Abstract
Ron C. Gaba1,2, Lobna Elkhadragy1, F. Edward Boas3, Sulalita Chaki4, Hanna H. Chen1, Mohammed El-Kebir5, Kelly D. Garcia6, Eileena F. Giurini1, Grace Guzman2, Francesca V. LoBianco7, Mario F. Neto1, Jordan L. Newson1, Aisha Qazi4, Maureen Regan8, Lauretta A. Rund4, Regina M. Schwind1, Matthew C. Stewart9, Faith M. Thomas4, Herbert E. Whiteley9, Jiaqi Wu5, Lawrence B. Schook1,4,10 and Kyle M. Schachtschneider1,8,10
1 Department of Radiology, University of Illinois at Chicago, Chicago, IL, USA
2 Department of Pathology, University of Illinois at Chicago, Chicago, IL, USA
3 Department of Radiology, Memorial Sloan Kettering Cancer Center, New York City, NY, USA
4 Department of Animal Sciences, University of Illinois at Urbana-Champaign, Urbana, IL, USA
5 Department of Computer Sciences, University of Illinois at Urbana-Champaign, Urbana, IL, USA
6 Biological Resources Laboratory, University of Illinois at Chicago, Chicago, IL, USA
7 College of Medicine, University of Arkansas for Medical Sciences, Little Rock, AR, USA
8 Department of Biochemistry and Molecular Genetics, University of Illinois at Chicago, Chicago, IL, USA
9 College of Veterinary Medicine, University of Illinois at Urbana-Champaign, Urbana, IL, USA
10 National Center for Supercomputing Applications, University of Illinois at Urbana-Champaign, Urbana, IL, USA
Correspondence to:
Kyle M. Schachtschneider, | email: | kschach2@uic.edu |
Keywords: liver cancer; transgenic pigs; large animal model; interventional radiology; personalized medicine
Received: April 13, 2020 Accepted: June 01, 2020 Published: July 14, 2020
ABSTRACT
Hepatocellular carcinoma (HCC) is the second leading cause of cancer-related death worldwide.
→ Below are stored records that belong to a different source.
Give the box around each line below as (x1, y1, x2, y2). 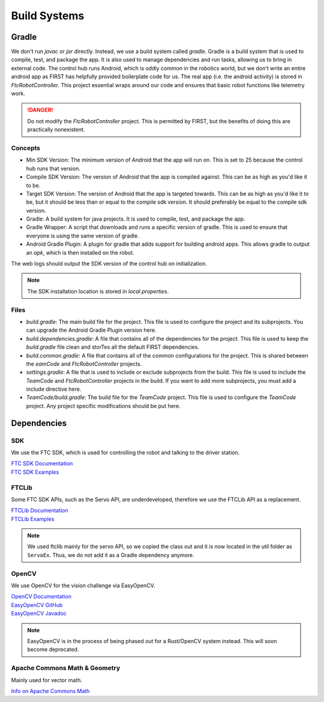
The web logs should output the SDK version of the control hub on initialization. (11, 260, 207, 267)
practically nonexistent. (27, 126, 85, 133)
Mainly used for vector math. (11, 676, 82, 683)
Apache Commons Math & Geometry (11, 664, 121, 673)
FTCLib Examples (11, 515, 55, 522)
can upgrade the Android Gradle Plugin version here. (26, 326, 157, 334)
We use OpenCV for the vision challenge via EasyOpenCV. (11, 582, 155, 589)
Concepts (11, 144, 41, 152)

New animal models that faithfully recapitulate human HCC phenotypes are required to address unmet clinical needs and advance standard-of-care therapeutics. This study utilized the Oncopig Cancer Model to develop a translational porcine HCC model which can serve as a bridge between murine studies and human clinical practice. Reliable development of Oncopig HCC cell lines was demonstrated through hepatocyte isolation and Cre recombinase exposure across 15 Oncopigs. Oncopig and human HCC cell lines displayed similar cell cycle lengths, alpha-fetoprotein production, arginase-1 staining, chemosusceptibility, and drug metabolizing enzyme expression. The ability of Oncopig HCC cells to consistently produce tumors in vivo was confirmed via subcutaneous (SQ) injection into immunodeficient mice and Oncopigs. Reproducible development of intrahepatic tumors in an alcohol-induced fibrotic microenvironment was achieved via engraftment of SQ tumors into fibrotic Oncopig livers. Whole-genome sequencing demontrated intrahepatic tumor tissue resembled human HCC at the genomic level. Finally, Oncopig HCC cells are amenable to gene editing for development of personalized HCC tumors. This study provides a novel, clinically-relevant porcine HCC model which holds great promise for improving HCC outcomes through testing of novel therapeutic approaches to accelerate and enhance clinical trials.